There is, and probably more than one. An easy one is by Newton's method:
https://en.wikipedia.org/wiki/Newton's_method

Btw., this algorithm can be used to calculate (square) roots manually.

 

[chwala]

There is, and probably more than one. An easy one is by Newton's method:
https://en.wikipedia.org/wiki/Newton's_method

Btw., this algorithm can be used to calculate (square) roots manually.

yeah, i remember studying that ,plus other methods like runge kutta method ... Anyway, are you able to try solve my problem using the approximate method(s), you've just mentioned?

 

[mfb]

As fresh_42 said. There is no general formula to find the roots of any polynomial of degree greater than 4. Furthermore, this fact has been proven .

There are formulas that rely on infinite fractions or similar things. There is no general formula that would produce an algebraic solution (using only roots and things like that).

 

[fresh_42]

yeah, i remember studying that ,plus other methods like runge kutta method ... Anyway, are you able to try solve my problem using the approximate method(s), you've just mentioned?

Sure, but why? Choose $x_0=1$ and create the sequence in the article for $f(x)=x^6+x-66$. What didn't you understand?

 

[chwala]

Sure, but why? Choose $x_0=1$ and create the sequence in the article for $f(x)=x^6+x-66$. What didn't you understand?

ok mate i hear you...The Newton- Raphson method cannot be used on this problem...
my perspective is let
$f(x)= x^6+x-66$
put say $x=o$
$f(0)=-66$
$f(1)=-64$
$f(-1)=-66$ and $f^{''}(x)=30x^4$ there is no convergence as the iterations are going to increase(diverge)... mythoughts

 

[mfb]

Did you actually calculate it or why did you dismiss it?

$f'(x)=6x^5+1$
f(0)=-66, f'(0)=1, so our next point is 66.
f(66)=82653950016, f'(66)=7513995457, the ratio is 11, so our next point is 66-11=55.
The following points are approximately 45.8, 38.2, 26.5, ... you get 2.0027 after 22 steps and 2.0000090 after 23 steps.

0 is very poor choice for the starting point but it still converges to one of the solutions.

 

[chwala]

Sure, but why?
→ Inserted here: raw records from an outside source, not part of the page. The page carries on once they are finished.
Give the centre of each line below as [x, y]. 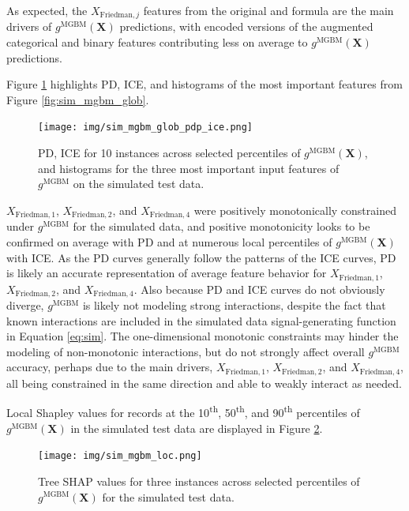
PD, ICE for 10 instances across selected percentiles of [169, 153]
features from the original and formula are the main [268, 10]
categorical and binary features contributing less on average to [157, 42]
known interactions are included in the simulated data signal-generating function [201, 320]
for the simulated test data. [168, 496]
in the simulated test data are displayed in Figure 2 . [197, 428]
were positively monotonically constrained [295, 210]
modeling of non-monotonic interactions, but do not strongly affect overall [186, 351]
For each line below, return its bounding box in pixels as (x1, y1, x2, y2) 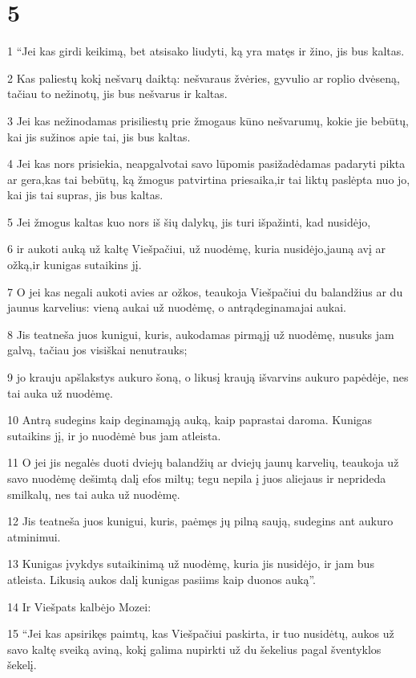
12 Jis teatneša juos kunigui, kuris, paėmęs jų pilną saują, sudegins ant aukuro (7, 513, 394, 529)
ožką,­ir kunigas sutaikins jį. (7, 256, 142, 273)
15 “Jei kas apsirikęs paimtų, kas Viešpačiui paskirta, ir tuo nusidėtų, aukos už (7, 625, 394, 642)
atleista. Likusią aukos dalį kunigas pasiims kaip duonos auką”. (7, 570, 316, 587)
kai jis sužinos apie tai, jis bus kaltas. (7, 128, 191, 145)
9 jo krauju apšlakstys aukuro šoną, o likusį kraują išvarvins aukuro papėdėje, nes (7, 369, 409, 386)
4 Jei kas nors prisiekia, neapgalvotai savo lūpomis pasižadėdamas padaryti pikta (7, 155, 406, 172)
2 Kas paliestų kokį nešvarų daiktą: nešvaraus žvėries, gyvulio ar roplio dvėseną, (7, 69, 400, 86)
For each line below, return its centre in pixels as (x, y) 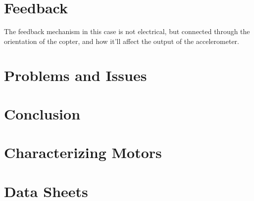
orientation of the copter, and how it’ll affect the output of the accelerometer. (122, 41)
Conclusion (42, 113)
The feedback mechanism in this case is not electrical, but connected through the (127, 31)
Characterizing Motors (83, 152)
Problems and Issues (76, 75)
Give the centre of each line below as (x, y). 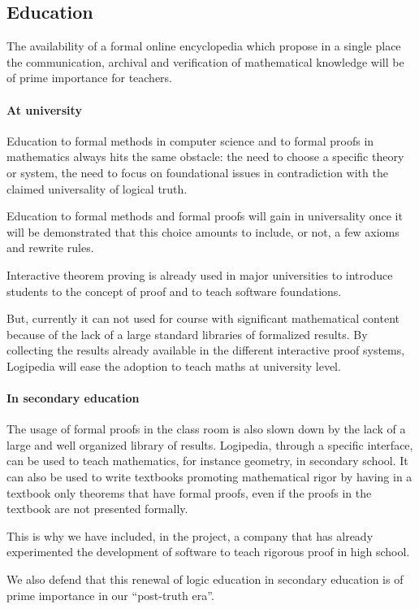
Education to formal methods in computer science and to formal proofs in (190, 140)
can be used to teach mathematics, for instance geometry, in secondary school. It (207, 461)
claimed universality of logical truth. (97, 188)
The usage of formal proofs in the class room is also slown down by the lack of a (206, 429)
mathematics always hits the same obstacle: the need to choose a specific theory (205, 157)
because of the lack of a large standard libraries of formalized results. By (187, 334)
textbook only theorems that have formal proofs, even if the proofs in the (189, 492)
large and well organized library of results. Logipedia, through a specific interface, (210, 444)
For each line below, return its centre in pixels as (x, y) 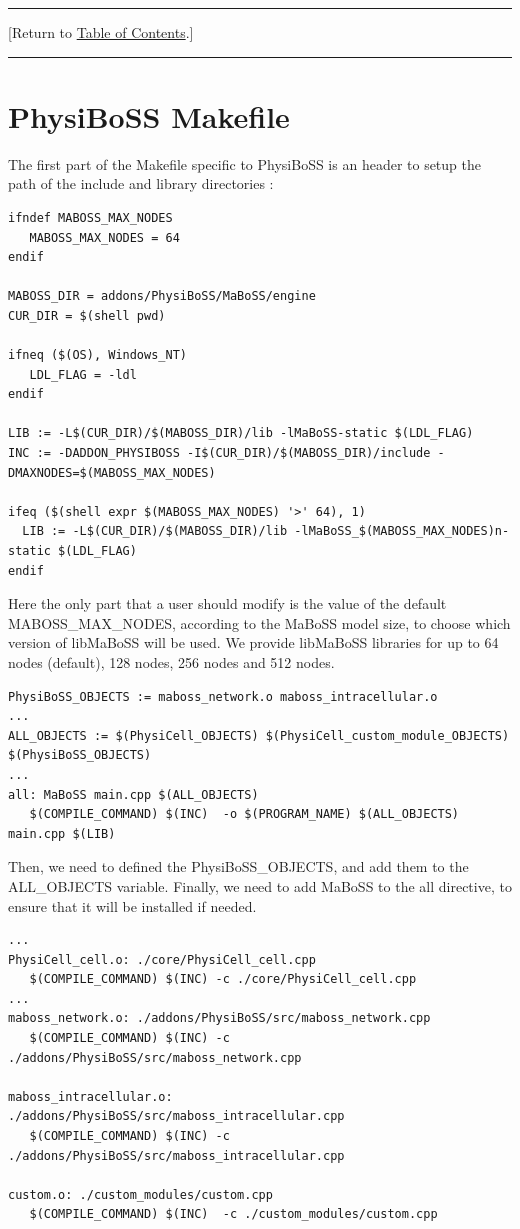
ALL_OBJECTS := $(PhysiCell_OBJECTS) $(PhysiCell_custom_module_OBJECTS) (259, 735)
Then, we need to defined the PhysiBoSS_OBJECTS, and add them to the (238, 866)
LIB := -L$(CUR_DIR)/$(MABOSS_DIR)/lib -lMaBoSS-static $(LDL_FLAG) (241, 433)
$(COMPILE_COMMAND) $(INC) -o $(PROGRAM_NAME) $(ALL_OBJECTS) (244, 814)
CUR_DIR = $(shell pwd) (87, 315)
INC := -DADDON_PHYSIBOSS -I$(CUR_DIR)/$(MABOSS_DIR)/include (219, 453)
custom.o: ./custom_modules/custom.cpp (140, 1194)
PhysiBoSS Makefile (149, 115)
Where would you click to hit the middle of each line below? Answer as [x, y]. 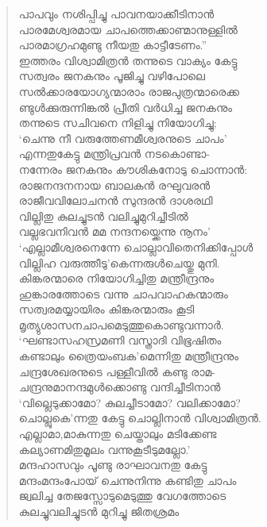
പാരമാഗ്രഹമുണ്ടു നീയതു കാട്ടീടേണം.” [113, 45]
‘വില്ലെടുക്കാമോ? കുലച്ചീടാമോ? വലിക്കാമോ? [130, 402]
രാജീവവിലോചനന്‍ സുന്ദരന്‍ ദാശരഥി [116, 200]
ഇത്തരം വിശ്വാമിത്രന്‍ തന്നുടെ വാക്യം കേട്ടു [128, 60]
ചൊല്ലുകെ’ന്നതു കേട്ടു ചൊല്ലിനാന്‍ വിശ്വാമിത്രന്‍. [140, 418]
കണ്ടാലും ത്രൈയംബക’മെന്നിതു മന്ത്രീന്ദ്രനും [129, 356]
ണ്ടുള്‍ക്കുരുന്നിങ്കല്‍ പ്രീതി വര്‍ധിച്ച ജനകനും [126, 107]
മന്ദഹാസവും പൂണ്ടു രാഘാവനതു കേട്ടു [113, 465]
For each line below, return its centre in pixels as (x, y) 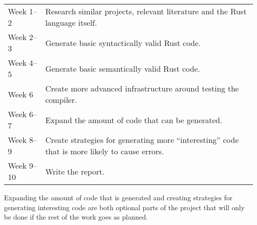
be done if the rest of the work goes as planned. (76, 217)
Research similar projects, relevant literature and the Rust (146, 11)
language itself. (71, 22)
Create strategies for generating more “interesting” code (142, 140)
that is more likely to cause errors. (105, 151)
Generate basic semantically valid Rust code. (123, 68)
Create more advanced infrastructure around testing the (142, 88)
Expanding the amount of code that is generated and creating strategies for (118, 197)
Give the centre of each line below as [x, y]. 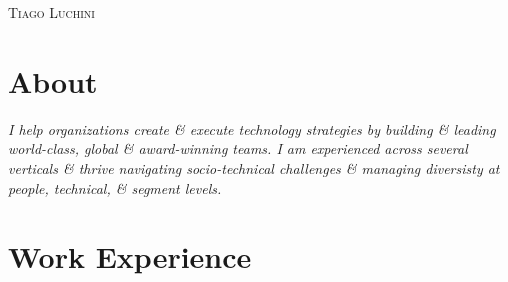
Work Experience [130, 256]
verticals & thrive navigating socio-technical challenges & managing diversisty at [254, 167]
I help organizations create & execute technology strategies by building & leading [252, 128]
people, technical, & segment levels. [115, 187]
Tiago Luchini [51, 12]
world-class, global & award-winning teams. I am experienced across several [238, 148]
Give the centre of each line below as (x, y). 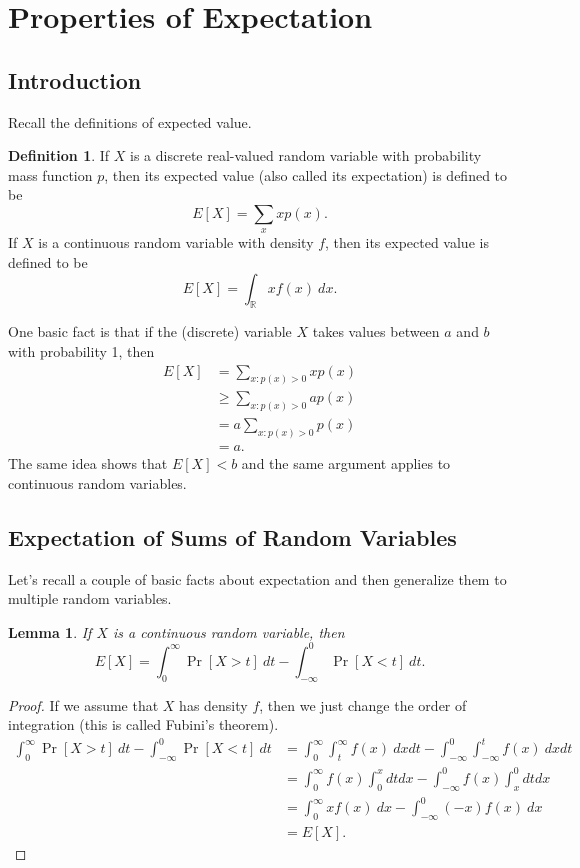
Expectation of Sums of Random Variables (232, 536)
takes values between (376, 331)
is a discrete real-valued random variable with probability (306, 155)
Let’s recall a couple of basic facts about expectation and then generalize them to (257, 578)
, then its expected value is (407, 242)
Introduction (75, 79)
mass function (50, 174)
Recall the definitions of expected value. (130, 121)
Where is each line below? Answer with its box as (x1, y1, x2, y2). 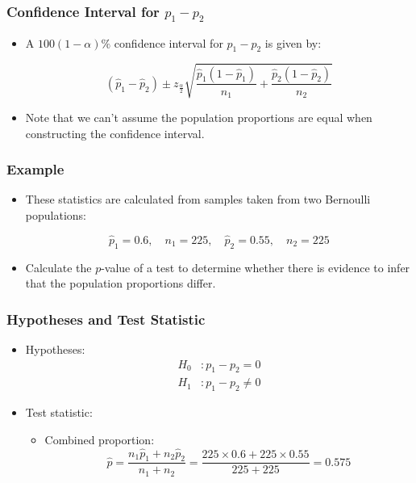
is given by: (264, 34, 322, 51)
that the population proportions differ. (25, 275, 216, 292)
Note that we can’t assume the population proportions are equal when (25, 108, 372, 125)
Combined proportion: (44, 430, 155, 447)
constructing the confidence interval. (25, 124, 205, 141)
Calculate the (25, 258, 92, 275)
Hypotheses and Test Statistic (6, 309, 206, 329)
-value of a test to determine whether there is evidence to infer (101, 258, 410, 275)
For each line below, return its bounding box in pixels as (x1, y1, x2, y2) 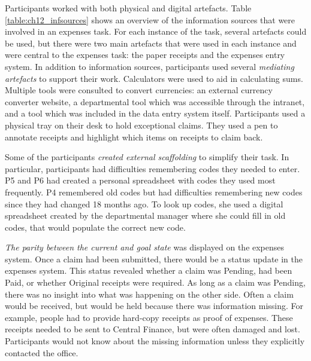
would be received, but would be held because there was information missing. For (5, 299, 304, 312)
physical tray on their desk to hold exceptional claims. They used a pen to (5, 118, 278, 131)
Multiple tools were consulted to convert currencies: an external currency (5, 84, 273, 96)
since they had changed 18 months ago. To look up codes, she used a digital (5, 197, 283, 210)
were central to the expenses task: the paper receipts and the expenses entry (5, 48, 285, 61)
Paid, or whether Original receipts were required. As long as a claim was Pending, (5, 276, 306, 289)
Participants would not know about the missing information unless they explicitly (5, 335, 305, 347)
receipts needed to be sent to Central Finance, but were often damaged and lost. (5, 323, 300, 335)
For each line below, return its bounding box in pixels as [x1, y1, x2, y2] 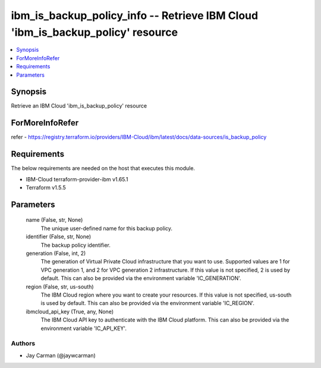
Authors [11, 339, 36, 348]
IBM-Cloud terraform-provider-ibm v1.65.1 [26, 175, 128, 183]
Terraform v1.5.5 [26, 184, 67, 191]
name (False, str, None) [26, 216, 83, 224]
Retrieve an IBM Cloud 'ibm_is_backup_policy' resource [11, 102, 147, 109]
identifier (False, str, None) [26, 233, 92, 240]
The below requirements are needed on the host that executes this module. [11, 165, 196, 172]
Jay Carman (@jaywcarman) [26, 351, 96, 359]

Choose $x_0=1$ and create the sequence in the article for $f(x)=x^6+x-66$. What didn't you understand?

Did you actually calculate it or why did you dismiss it?

$f'(x)=6x^5+1$
f(0)=-66, f'(0)=1, so our next point is 66.
f(66)=82653950016, f'(66)=7513995457, the ratio is 11, so our next point is 66-11=55.
The following points are approximately 45.8, 38.2, 26.5, ... you get 2.0027 after 22 steps and 2.0000090 after 23 steps.

0 is very poor choice for the starting point but it still converges to one of the solutions.

i will take time during the december holidays and refresh on this...they're not difficult. I just need to create time and do some reading. Bingo

 

[chwala]

You have $x^{1/2}+x^{1/3}=12$ which is not the same as $x^{1/6}=12x^{1/3}-1$.

Again, what do you get from $x^{1/2}+x^{1/3}=12$ if $u=x^{1/6}$?

just trying to go through my previous working...what of using the approach of,
$x^{1/2} + x^{1/3} = 12$
then,
$x^{1/6}+ 1 = 12x^{-1/3}$
on squaring both sides, we get;
$x^{1/3} + 2x^{1/6} + 1= \frac{144}{x^{2/3}}$
$x + 2x^{5/6} + x^{2/3}= 144$
$x^{6/6}+ 2x^{5/6} + x^{4/6}= 144$
letting $x^{1/6}=p$
it follows that,
$p^6+2p^5+p^4=144$
on solving numerically, we get
$p=2$ bingo...

 

[Mark44]

if $u = x^{1/6}$
then, we shall have, $u^3+u^2=12$
$u^2(u+1)=12$

The factorization on the left side doesn't do you any good. Factorization is useful if you have a product of factors on one side, and zero on the other.